На покосах утром хорошо, солнце еще не жарит, пахнет летними травами умытыми студеною росой, поздней земляникой, ромашкой, люпинами да васильками. Вот только с обеда работать уже невмоготу. Откуда не возьмись налетает гнус. Тучные оводы, писклявое комарьё да мелкая мошка, коя то и дело лезет в глаза. Людям тяжело, а как коровам? Им не отмахнуться не укрыться ни сбежать от этой напасти, целые стада ревут и, то, бегут с дневного выпаса домой, в сарайку, то забьются в Ординку по самые рога, - недозавёшься... А там…, не приведи Господь, застудят вымя, и тут уж целый месяц не видать хозяину ни масла, ни сметаны, ни сливок, ни молока. От того-то и коров у нас пасли в ночное время целой улицей: сосед за соседа, двор за двор, когда настанет их черёд....
Над Курилово играло ранее утро, по угорам и логам ещё тянулась бледная, дымка, воздух наполняла свежесть ночи, а по улицам деревни и лесам разливались пенье птиц да звучал этот хор так протяжно и светло, как бывает только раз за целый день, в самую заветную минуту, в миг, когда над нашими землями точно уголёк разгорается в небе теплая летняя заря.
В этот время на пыльную дорогу Подгорицы, со стороны Голузина лога высыпало деревенское стадо и мыча, стало расходиться по своим домам.
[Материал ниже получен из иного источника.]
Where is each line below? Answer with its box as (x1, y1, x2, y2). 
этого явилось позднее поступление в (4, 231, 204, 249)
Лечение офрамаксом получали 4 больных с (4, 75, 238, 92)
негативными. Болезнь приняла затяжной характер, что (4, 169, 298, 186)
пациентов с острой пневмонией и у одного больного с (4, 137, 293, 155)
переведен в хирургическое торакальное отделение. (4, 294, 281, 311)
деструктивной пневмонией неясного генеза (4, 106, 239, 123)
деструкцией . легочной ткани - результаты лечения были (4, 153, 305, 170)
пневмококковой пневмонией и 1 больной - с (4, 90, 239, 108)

Сзади подгоняя вицей самых упрямых да непослушных тёлок шёл насвистывая парень лет пятнадцати, одетый в простую льняную косоворотку, вытертые порты, да высокие хромовые сапоги, обутые больше для щегольства, и доставшиеся ему, очевидно, от отца. Звали этого парня Стахей Бектерев.
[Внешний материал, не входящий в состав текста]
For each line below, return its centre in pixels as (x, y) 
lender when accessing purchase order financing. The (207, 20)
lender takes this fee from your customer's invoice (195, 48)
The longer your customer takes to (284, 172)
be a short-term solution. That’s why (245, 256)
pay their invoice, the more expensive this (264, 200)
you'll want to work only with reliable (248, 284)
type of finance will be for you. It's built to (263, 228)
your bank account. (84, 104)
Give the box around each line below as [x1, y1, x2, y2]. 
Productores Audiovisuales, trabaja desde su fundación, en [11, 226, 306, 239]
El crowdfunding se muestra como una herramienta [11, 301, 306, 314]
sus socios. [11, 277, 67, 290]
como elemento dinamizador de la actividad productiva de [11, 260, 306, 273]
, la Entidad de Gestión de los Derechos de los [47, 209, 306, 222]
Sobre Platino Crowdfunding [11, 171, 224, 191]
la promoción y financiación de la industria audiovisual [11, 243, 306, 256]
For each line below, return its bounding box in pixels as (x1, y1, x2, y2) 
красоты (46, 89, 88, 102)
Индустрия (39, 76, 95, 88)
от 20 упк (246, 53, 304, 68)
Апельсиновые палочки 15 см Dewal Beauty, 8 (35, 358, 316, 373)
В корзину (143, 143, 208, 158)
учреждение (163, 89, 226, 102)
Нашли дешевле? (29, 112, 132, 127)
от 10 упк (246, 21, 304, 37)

Проходя у крайнего дома, и завидев чужую повозку с пасшейся рядом лошадью, он отметил для себя: «Что-то Анисыч сегодня рано затеял принимать гостей. Да и повозка, вон какая богатая, видно опять у него заезжий купец… Снова какие-то тёмные дела… Навлечёт проблем на всю деревню. Ой не к добру это! Совсем не к добру!».
Этого Анисыча у нас в деревне почитали «скверным мужиком». Появился он из ниоткуда, пришёл однажды вечером, сказал, что хочет здесь жить, справил избёнку, а землю не пашет, всё у него какие-то «дела». И, то проиграется в карты, а потом идёт занимать у всей Подгорицы, то хранит в своих сараях какой-то товар, за которым приезжают по ночам чужие люди, а поутру у кого из сарайки телёнка уведут, у кого утащат петуха, то неделями из дома нос не кажет, прячась неизвестно от кого. Словом, молва о нём у нас в Курилово и о;крест него была дурной.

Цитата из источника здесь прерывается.